Trump faces election-subversion charges at Atlanta jail

Ex-US president will have to appear at Fulton County Jail to be fingerprinted and photographed.

ATLANTA: Donald Trump is due to report to an Atlanta jail on Thursday evening to face charges stemming from his effort to overturn his 2020 election loss, in the fourth criminal case brought against the Republican former U.S. president this year.

Like other criminal defendants in Atlanta, Trump will have to appear at the Fulton County Jail to be fingerprinted and photographed – a mug shot that is certain to be widely circulated by backers and detractors alike as he campaigns to win back the presidency in the November 2024 election. 

Trump faces 13 felony counts including racketeering, which is typically used to target organized crime, for pressuring state officials to reverse his election loss in Georgia to Democratic President Joe Biden. He was charged after an investigation led by Fulton County District Attorney Fani Willis.

Trump, 77, has denied wrongdoing and has called this criminal case as well as the other three politically motivated. He is due to enter a plea in the Georgia case on Sept. 5 and has pleaded not guilty in the other three other cases.

He has agreed to post $200,000 bond and accepted bail conditions that would bar him from threatening witnesses or his 18 co-defendants in the case. Trump on Wednesday added Atlanta criminal defense attorney Steve Sadow to his legal team, a court filing showed.

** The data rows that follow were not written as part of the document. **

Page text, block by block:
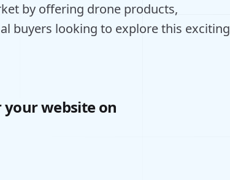
by offering drone products,
buyers looking to explore this exciting
your website on
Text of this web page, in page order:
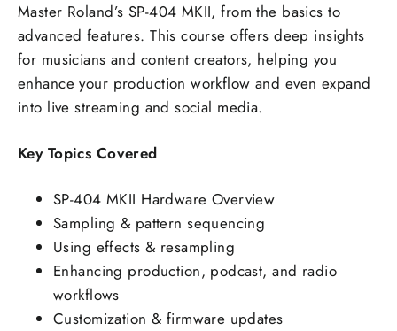
Master Roland’s SP-404 MKII, from the basics to
advanced features. This course offers deep insights
for musicians and content creators, helping you
enhance your production workflow and even expand
into live streaming and social media.
Key Topics Covered
SP-404 MKII Hardware Overview
Sampling & pattern sequencing
Using effects & resampling
Enhancing production, podcast, and radio
workflows
Customization & firmware updates
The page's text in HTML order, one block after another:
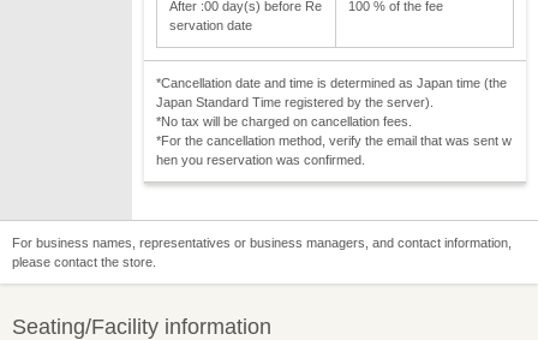
After :00 day(s) before Re
servation date
100 % of the fee
*Cancellation date and time is determined as Japan time (the
Japan Standard Time registered by the server).
*No tax will be charged on cancellation fees.
*For the cancellation method, verify the email that was sent w
hen you reservation was confirmed.
For business names, representatives or business managers, and contact information,
please contact the store.
Seating/Facility information
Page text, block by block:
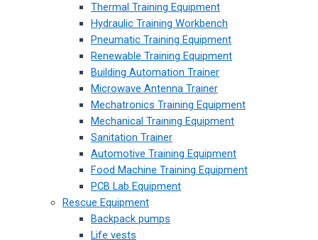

The Federal Aviation Administration ordered that the airspace over the jail be closed beginning around 6:45 p.m. ET (2245 GMT), citing “VIP movement.” The jail has a reputation for grim conditions that have inspired rap songs and prompted an investigation by the U.S. Justice Department.

About a dozen Trump supporters, some holding flags, gathered outside the jail awaiting his arrival.

“I’m here because I’m appalled at what’s happening,” said Bob Kunst, 81, a retiree who said he had driven from Miami Beach and stood outside the jailhouse with a homemade sign that read “Lock Biden Up.”

Trump called for nationwide protests after his first criminal indictment in New York in March, prompting fears of violent unrest along the lines of the Jan. 6, 2021, attack on the U.S. Capitol by his supporters. Authorities have reported no violent incidents outside the courthouses in Manhattan, Miami and Washington where he has been arraigned this year.

Trump’s planned jailhouse visit comes a day after his rivals in the race for the 2024 Republican presidential nomination met in Milwaukee for their initial debate. Trump skipped that event, instead sitting for a pre-taped interview with conservative commentator Tucker Carlson on X, the platform formerly known as Twitter.

“I’ve been indicted four times – all trivial nonsense,” Trump said.

Trump’s lead in opinion polls in the Republican race has widened since his first indictment, and his supporters echo his contention that the charges are politically motivated. But analysts have said Trump’s legal woes could alienate the independent voters he would need to win in a general election rematch with Biden, who defeated him in the 2020 popular vote by 7 million votes.

In Georgia, Trump is accused of pressuring state officials and setting up a slate of illegitimate electors for the formal congressional certification process of the 2020 election results to try to reverse his defeat. Trump has made false claims that the 2020 election was stolen from him through widespread voting fraud.

Nine of Trump’s 18 co-defendants in the Georgia case, including his former lawyer Rudolph Giuliani, have surrendered to authorities. The remaining eight face a Friday deadline to comply or face arrest.

Trump, the first former U.S. president to be charged with any crime, faces 91 separate criminal counts overall. He was charged in Washington, D.C., after an investigation by Special Counsel Jack Smith into his efforts to overturn the election, in Florida over his handling of classified documents upon leaving office also in a case pursued by Smith, and in New York over hush money paid to a porn star before the 2016 election in a case led by the Manhattan district attorney.